This same "replacement" approach is also used with some XML vocabularies. In these cases, an instance simply states which specific version of a DTD it requires, and the parser will load it and proceed. There is no assertion of a particular relationship between any two given versions of the vocabularies. While mechanisms such as parameter entities may make the expression of changes easier to implement, they do not provide any guarantees about the changes themselves, or how similar two versions are.
While this approach has been made to work fairly well in the past, it is not, perhaps, enough to support easy, quick trading-partner integrations. Further, it begins to pose questions about the identity of the versioned entity: what is a version other than a wholly-different-but-similar DTD or structure? (Clearly, such questions can be answered, but these answers are application-specific, and often inconsistent in practice.) If a version-relationship provides no useful guarantee regarding interoperability, then what use is it? Obviously, this is a bit extreme, but aside from issues of marketing and perception, the "simple" versioning approach has not much to recommend it (other than its simplicity, of course).
Some vocabularies have adopted a variation of the "simple" approach, in which some version changes are characterized as "major" and some as "minor". This is based on the practice within the software industry, where a certain degree of backward-compatibility can reasonably be expected of minor versions. Historically, however, there has not always been a strict definition about what backward-compatibility actually is - it almost seems as if this ambiguity has been leveraged by some software vendors to promote sales of software upgrades. A good example from the non-XML world is RTF ("rich text format"), in which most - but not all - of the format's features behave the same across product versions.

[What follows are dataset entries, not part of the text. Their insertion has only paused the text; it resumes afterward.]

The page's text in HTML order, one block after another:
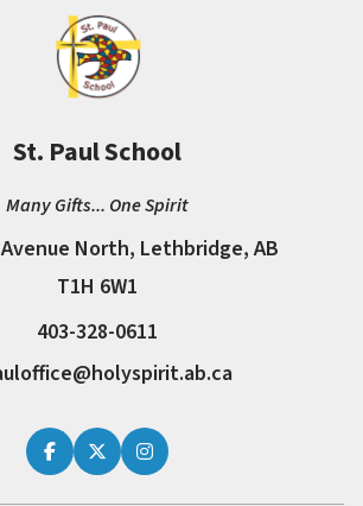
St. Paul School
Many Gifts... One Spirit
Avenue North, Lethbridge, AB
T1H 6W1
403-328-0611
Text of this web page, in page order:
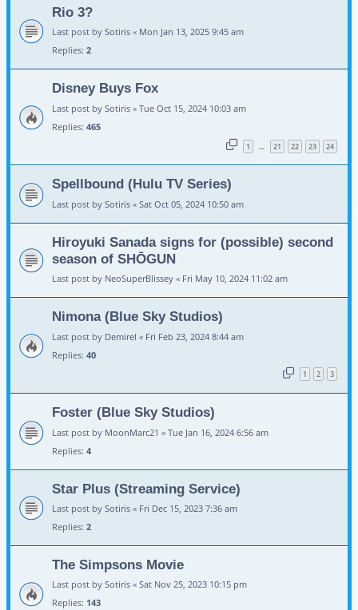
Rio 3?
Last post by Sotiris « Mon Jan 13, 2025 9:45 am
Replies: 2
Disney Buys Fox
Last post by Sotiris « Tue Oct 15, 2024 10:03 am
Replies: 465
1 … 21 22 23 24
Spellbound (Hulu TV Series)
Last post by Sotiris « Sat Oct 05, 2024 10:50 am
Hiroyuki Sanada signs for (possible) second
season of SHŌGUN
Last post by NeoSuperBlissey « Fri May 10, 2024 11:02 am
Nimona (Blue Sky Studios)
Last post by Demirel « Fri Feb 23, 2024 8:44 am
Replies: 40
1 2 3
Foster (Blue Sky Studios)
Last post by MoonMarc21 « Tue Jan 16, 2024 6:56 am
Replies: 4
Star Plus (Streaming Service)
Last post by Sotiris « Fri Dec 15, 2023 7:36 am
Replies: 2
The Simpsons Movie
Last post by Sotiris « Sat Nov 25, 2023 10:15 pm
Replies: 143
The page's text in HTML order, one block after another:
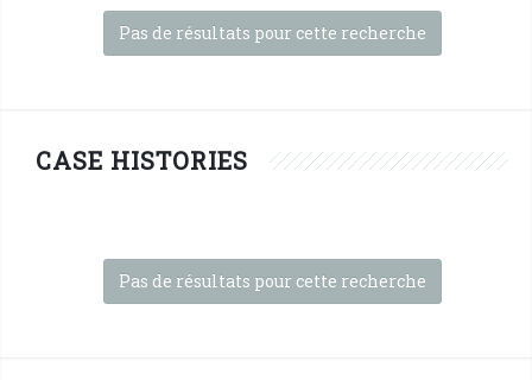
Pas de résultats pour cette recherche
CASE HISTORIES
Pas de résultats pour cette recherche
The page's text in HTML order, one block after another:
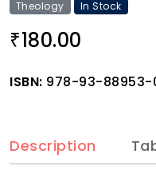
Theology In Stock
₹180.00
ISBN: 978-93-
Description
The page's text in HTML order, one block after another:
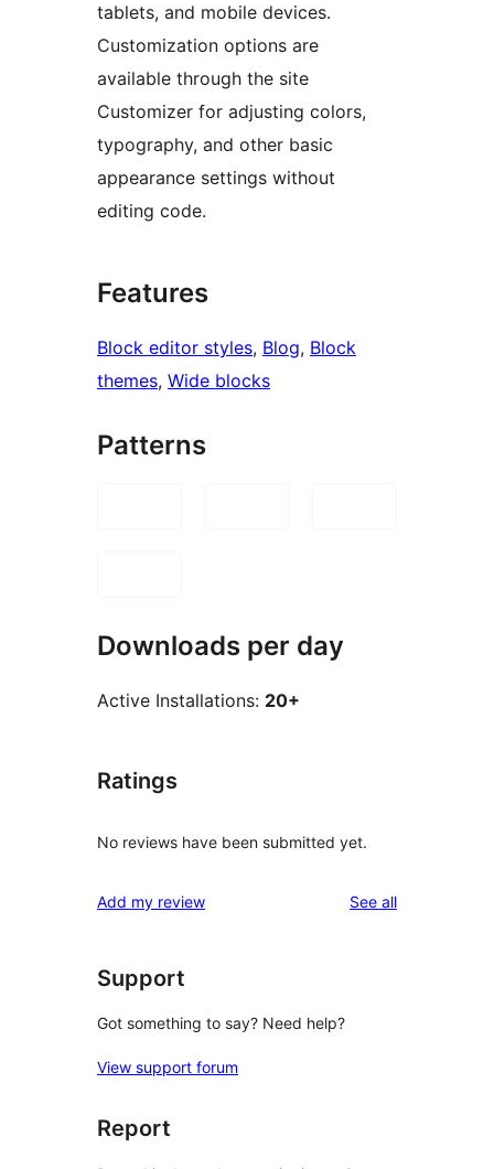
tablets, and mobile devices.
Customization options are
available through the site
Customizer for adjusting colors,
typography, and other basic
appearance settings without
editing code.
Features
Block editor styles, Blog, Block
themes, Wide blocks
Patterns
Downloads per day
Active Installations: 20+
Ratings
No reviews have been submitted yet.
Add my review See allreviews
Support
Got something to say? Need help?
View support forum
Report
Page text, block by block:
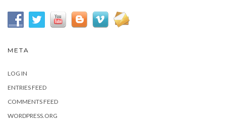
META
LOG IN
ENTRIES FEED
COMMENTS FEED
WORDPRESS.ORG
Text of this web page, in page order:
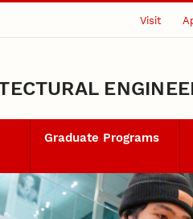
Visit
Graduate Programs
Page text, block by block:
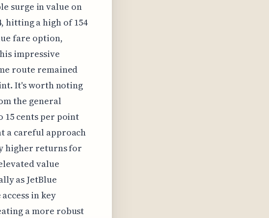
surge in value on
hitting a high of 154
fare option,
impressive
route remained
It's worth noting
the general
cents per point
a careful approach
higher returns for
value
as JetBlue
in key
a more robust
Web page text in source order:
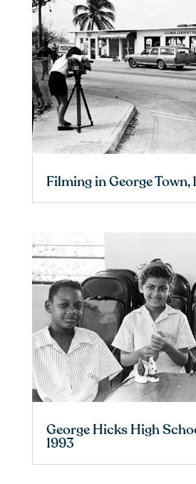
Filming in George Town,
George Hicks High
1993

Generally speaking, however, the idea behind major and minor versions is a sound one, if only to help users understand the extent to which a given vocabulary differs from the preceding version, according to its own definitions of minor and major version relationships. (Or, as a cynic might say, it helps users predict how many new bugs they'll encounter in the new version.)
It is helpful to characterize the types of changes that are commonly demanded in the e-commerce arena across versions.
Addition of Document Types - As noted above, UBL in its first release will consist of a small number of "core" document types, with the understanding that this will expand to several times the size of the initial release in subsequent versions. This is typical of nearly all e-commerce vocabularies.
Addition of Functionality to Existing Document Types - These changes typically involve the updating of existing document types to reflect changes in the way business is done (for example, the addition of data to allow use of new payment mechanisms, such as P-Cards). Typically these changes are the result of user demand.
Bug Fixes - Examples include the addition of overlooked structures to allow supported functionality; the removal of unintended redundant data; the correction of typos or incorrectly-formulated names; etc.
Codelists Extensions - in any vocabulary that uses enumerated data types, enumerations must often be updated to reflect changes in the real world, and to accommodate user requests.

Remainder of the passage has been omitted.